Chainho Pereira esteve na criação de três laboratórios. Chegou em janeiro de 1967 à ULM, mas a ala científica estava por organizar. Apoiou então Michael Lumb, que foi trazendo equipamentos de Inglaterra em caixotes. “Como vê, a parte prática do tal artigo na Faraday Society foi em pouco tempo, ‘quase de empreitada’”, sorri. O seu segundo laboratório foi em 1973, ao obter a bolsa da NATO “na sua totalidade, com alguma surpresa”, para poder investigar e com novos equipamentos. O terceiro foi dois anos depois, em Braga, numa fase em que escasseavam verbas. O seu grupo juntou investigadores como Borges de Almeida, Elisabete Dias e Manuela Pinheiro, a par dos técnicos Lenine, Heitor de Almeida e muitos outros. “Estou grato a tanta gente que ajudou a montar isto”, frisa.
 
O chamado Centro de Química Pura e Aplicada nasceu em 1976, tendo os ramos de Síntese Orgânica, Física Molecular e Tecnologia Química. Foi a primeira unidade de investigação da UMinho e funcionou num pavilhão verde pré-fabricado junto ao Conservatório Gulbenkian até 1993 (passando depois para a Escola de Ciências, no campus de Gualtar). Ao seu lado, havia então o pavilhão da Informática, o das Ciências da Terra, o da Biologia e o da Química, cujo auditório servia para todos. As aulas iniciais eram no Largo do Paço, na rua D. Pedro V (atual sede da Associação Académica) e nos próprios pavilhões. “Queríamos arrancar o ano letivo e trabalhar com alunos, pois assim seria mais difícil um governo fechar a universidade, após o 25 de Abril havia esse risco”, frisa.
 

Momentos intensos em abril de 1974
 
Os professores Chainho Pereira e Fernandes Thomaz vieram da ULM para, com colegas dos EUA e Inglaterra, organizarem a International Conference on Excited States of Biological Molecules, que teve dois Prémios Nobel convidados e decorreu de 18 a 24 de abril de 1974, na Fundação Gulbenkian, em Lisboa. Após seis dias intensos, Chainho Pereira tinha na manhã do dia 25 de abril uma reunião na casa de Lloyd Braga, em Lisboa. “O motorista [Fernando Silva] veio buscar-me ao hotel, dizendo que as pessoas gritavam por liberdade na rua porque houve uma revolução, mas não se percebia bem as coisas. Escusado será dizer que já não fizemos reunião, ouvimos as notícias pela televisão e rádio e fui dormir a casa de amigos”, relembra.
 
Os participantes estrangeiros da conferência ficaram retidos dois a três dias, porque o aeroporto estava fechado. No entanto, Fernandes Thomaz ligou a Chainho Pereira às 4 da manhã do dia 26 de abril, pois soube que ia partir um avião especial para ir buscar a Lourenço Marques o então governador, alegadamente por precaução. “Fomos a correr para o aeroporto e eramos os únicos passageiros a bordo”, salienta. Regressou a 13 de dezembro de 1974 a Portugal e começou a exercer funções na UMinho em janeiro de 1975.

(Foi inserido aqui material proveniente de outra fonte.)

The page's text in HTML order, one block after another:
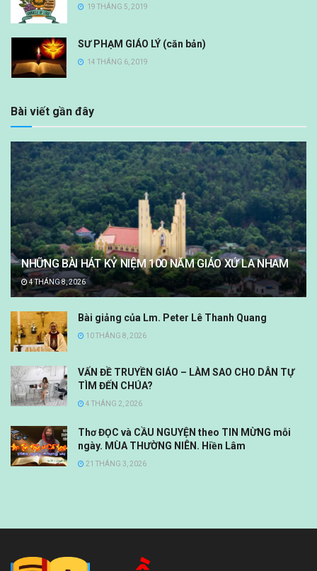
19 THÁNG 5, 2019
SƯ PHẠM GIÁO LÝ (căn bản)
14 THÁNG 6, 2019
Bài viết gần đây
NHỮNG BÀI HÁT KỶ NIỆM 100 NĂM GIÁO XỨ LA NHAM
4 THÁNG 8, 2026
Bài giảng của Lm. Peter Lê Thanh Quang
10 THÁNG 8, 2026
VẤN ĐỀ TRUYỀN GIÁO – LÀM SAO CHO DÂN TỰ
TÌM ĐẾN CHÚA?
4 THÁNG 2, 2026
Thơ ĐỌC và CẦU NGUYỆN theo TIN MỪNG mỗi
ngày. MÙA THƯỜNG NIÊN. Hiền Lâm
21 THÁNG 3, 2026
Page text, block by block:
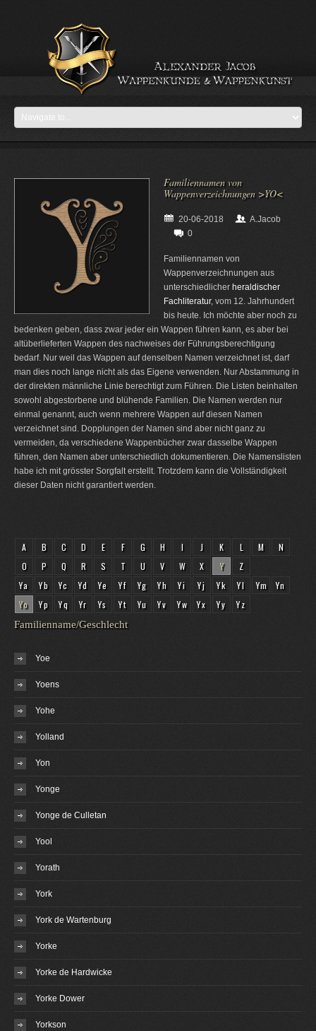
Familiennamen von
Wappenverzeichnungen >YO<
20-06-2018
A.Jacob
0
Familiennamen von
Wappenverzeichnungen aus
unterschiedlicher heraldischer
Fachliteratur, vom 12. Jahrhundert
bis heute. Ich möchte aber noch zu
bedenken geben, dass zwar jeder ein Wappen führen kann, es aber bei
altüberlieferten Wappen des nachweises der Führungsberechtigung
bedarf. Nur weil das Wappen auf denselben Namen verzeichnet ist, darf
man dies noch lange nicht als das Eigene verwenden. Nur Abstammung in
der direkten männliche Linie berechtigt zum Führen. Die Listen beinhalten
sowohl abgestorbene und blühende Familien. Die Namen werden nur
einmal genannt, auch wenn mehrere Wappen auf diesen Namen
verzeichnet sind. Dopplungen der Namen sind aber nicht ganz zu
vermeiden, da verschiedene Wappenbücher zwar dasselbe Wappen
führen, den Namen aber unterschiedlich dokumentieren. Die Namenslisten
habe ich mit grösster Sorgfalt erstellt. Trotzdem kann die Vollständigkeit
dieser Daten nicht garantiert werden.
A B C D E F G H I J K L M
N
O
P Q R S T U V W X Y
Z
Ya
Yb Yc Yd Ye Yf Yg Yh Yi Yj Yk Yl Ym
Yn
Yo
Yp Yq Yr Ys Yt Yu Yv Yw Yx Yy Yz
Familienname/Geschlecht
Yoe
Yoens
Yohe
Yolland
Yon
Yonge
Yonge de Culletan
Yool
Yorath
York
York de Wartenburg
Yorke
Yorke de Hardwicke
Yorke Dower
Yorkson
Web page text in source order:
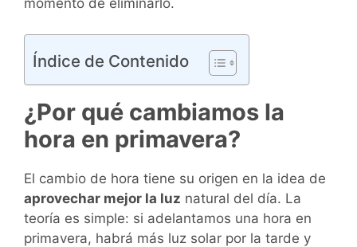
momento de eliminarlo.
Índice de Contenido
¿Por qué cambiamos la
hora en primavera?
El cambio de hora tiene su origen en la idea de
aprovechar mejor la luz natural del día. La
teoría es simple: si adelantamos una hora en
primavera, habrá más luz solar por la tarde y
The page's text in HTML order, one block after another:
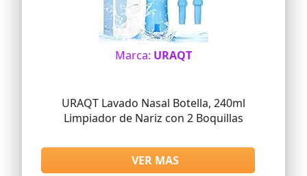
Marca: URAQT
URAQT Lavado Nasal Botella, 240ml
Limpiador de Nariz con 2 Boquillas
VER MAS
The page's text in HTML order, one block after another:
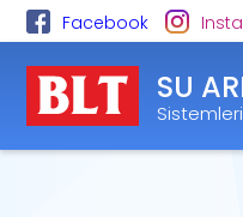
Facebook
SU
Sistemleri
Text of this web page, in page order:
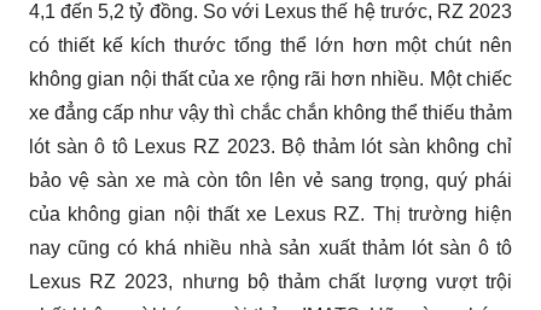
4,1 đến 5,2 tỷ đồng. So với Lexus thế hệ trước, RZ 2023
có thiết kế kích thước tổng thể lớn hơn một chút nên
không gian nội thất của xe rộng rãi hơn nhiều. Một chiếc
xe đẳng cấp như vậy thì chắc chắn không thể thiếu thảm
lót sàn ô tô Lexus RZ 2023. Bộ thảm lót sàn không chỉ
bảo vệ sàn xe mà còn tôn lên vẻ sang trọng, quý phái
của không gian nội thất xe Lexus RZ. Thị trường hiện
nay cũng có khá nhiều nhà sản xuất thảm lót sàn ô tô
Lexus RZ 2023, nhưng bộ thảm chất lượng vượt trội
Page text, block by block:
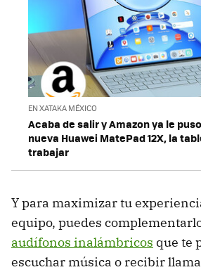
EN XATAKA MÉXICO
Acaba de salir y Amazon ya le
nueva Huawei MatePad 12X, la
trabajar
Y para maximizar tu
equipo, puedes
audífonos inalámbricos que te
escuchar música o recibir
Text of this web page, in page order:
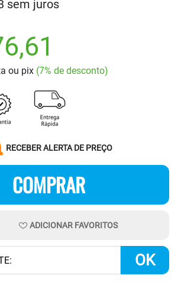
sem juros
ou pix (7% de desconto)
RECEBER ALERTA DE PREÇO
COMPRAR
ADICIONAR FAVORITOS
OK
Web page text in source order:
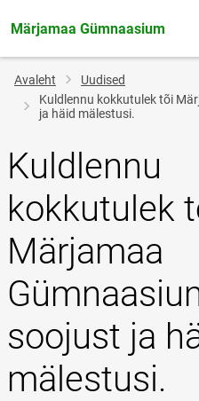
Märjamaa Gümnaasium
Jälglink
Avaleht
Uudised
Kuldlennu kokkutulek tõi
ja häid mälestusi.
Kuldlennu
kokkutulek
Märjamaa
soojust ja
mälestusi.
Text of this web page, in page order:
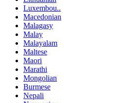
Luxembou..
Macedonian
Malagasy
Malay
Malayalam
Maltese
Maori
Marathi
Mongolian
Burmese
Nepali
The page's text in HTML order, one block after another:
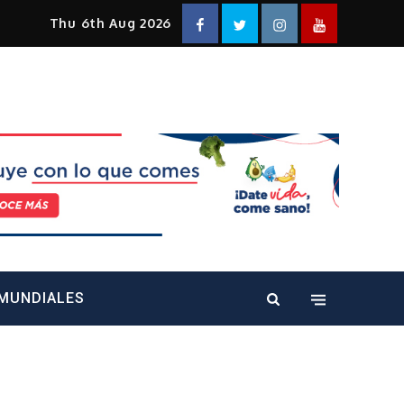
Thu 6th Aug 2026 FacebookTwitterInstagramYouTube

A terminar, como vê a investigação na atualidade? “A UMinho está no bom caminho, tem imensos e bons grupos de investigação, como a Escola de Medicina e muitas outras. E as universidades em geral procuram fazer ciência de ponta em áreas importantes e diferentes, mas nos anos recentes há falta de financiamento”, observa. A investigação requer sempre atualização e com a evolução constante e o mundo digital muitos equipamentos ficam para trás, realça. “Penso que corremos o risco de nos distanciarmos dos principais países, a Europa precisava de reforçar esta área como o fez nos anos 90”, conclui.